Working Papers

Unsecured Creditor Control in Chapter 11

In Chapter 11 bankruptcy, control rights are assigned to an official committee of unsecured creditors. This paper investigates the impact of the official committee on Chapter 11 outcomes using a novel dataset built from raw court documents that covers all cases from 2004-2014 with over $10 million in assets. Because membership is voluntary, unsecured creditors form official committees in less than half of all cases in the sample. I find that the existence of an official committee leads to significantly higher rates of acquisition and lower rates of dismissal. It also leads to a reduction in the amount of time spent in bankruptcy, particularly for firms that end up reorganized. I reinforce these findings using an instrumental variables methodology that relies on the fact that official committees are formed by a particular type of attorney and that these attorneys vary in their abilities to form committees. In addition to the main results, I also find that membership composition matters and that certain influential creditors are associated with higher rates of reorganization when they are present on the official committee.

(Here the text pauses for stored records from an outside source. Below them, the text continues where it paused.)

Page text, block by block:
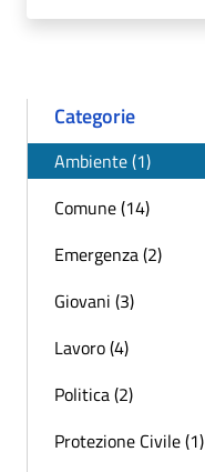
Categorie
Ambiente (1)
Comune (14)
Emergenza (2)
Giovani (3)
Lavoro (4)
Politica (2)
Protezione Civile (1)
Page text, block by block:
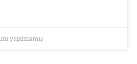
yapılmamış
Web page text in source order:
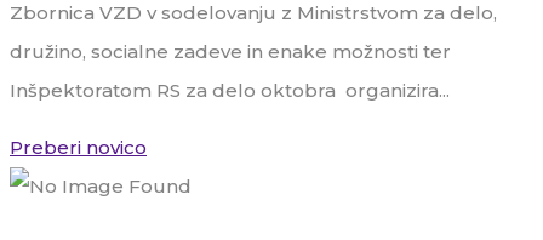
Zbornica VZD v sodelovanju z Ministrstvom za delo,
družino, socialne zadeve in enake možnosti ter
Inšpektoratom RS za delo oktobra organizira...
Preberi novico
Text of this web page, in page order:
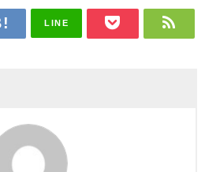
LINE
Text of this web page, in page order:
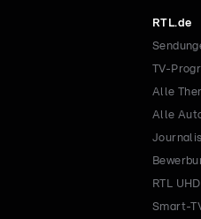
RTL.de
TV-
Alle
Alle
RTL UHD
Smart-
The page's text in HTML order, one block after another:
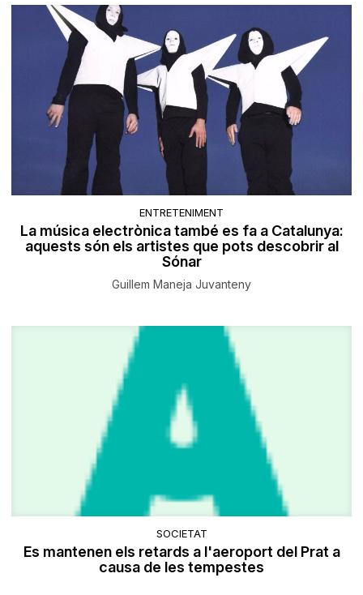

Creditor Rights and Entrepreneurship: Evidence from Fraudulent Transfer Law (with Nuri Ersahin and Rustom Irani)

We examine entrepreneurial activity following the adoption of modern-day fraudulent transfer laws in the U.S. These laws strengthen creditor rights by removing the burden of proof from creditors attempting to claw back funds that were transferred out of failing businesses. They are particularly important for entrepreneurs whose personal assets are often commingled with those of the venture. Using establishment-level data from the U.S. Census Bureau, we find significant declines in start-up entry, churning among new entrants, and closures of existing ventures after the passage of these laws. Our findings suggest that strengthening creditor rights can, in some circumstances, impede entrepreneurial activity and slow down the process of reallocating capital from failing to new businesses.

Early Stage

How do U.S. multinationals respond to changes in creditor rights regimes abroad? (with James Albertus, Sreedhar Bharath, and Edith Hotchkiss)

How does the use of CDS affect activism and voting in Chapter 11? (with Jongsub Lee, Tong Yob Nam, and Haelim Park)

How does an exogenous shock to the supply of credit to black-owned banks affect lending behavior? (with JA-Lamar Lyons, Jongsub Lee, and Tong Yob Nam)

How do hedge funds influence manufacturing capital reallocation during Chapter 11? (with Rustom Irani)


The Budgetary Impact of Ending Drug Prohibition with Jeffrey Miron (2010)

State and federal governments in the United States face massive looming fiscal deficits. One policy change that can reduce deficits is ending the drug war. Legalization means reduced expenditure on enforcement and an increase in tax revenue from legalized sales. This report estimates that legalizing drugs would save roughly $41.3 billion per year in government expenditure on enforcement of prohibition. Of these savings, $25.7 billion would accrue to state and local governments, while $15.6 billion would accrue to the federal government. Approximately $8.7 billion of the savings would result from legalization of marijuana and $32.6 billion from legalization of other drugs. The report also estimates that drug legalization would yield tax revenue of $46.7 billion annually, assuming legal drugs were taxed at rates comparable to those on alcohol and tobacco. Approximately $8.7 billion of this revenue would result from legalization of marijuana and $38.0 billion from legalization of other drugs.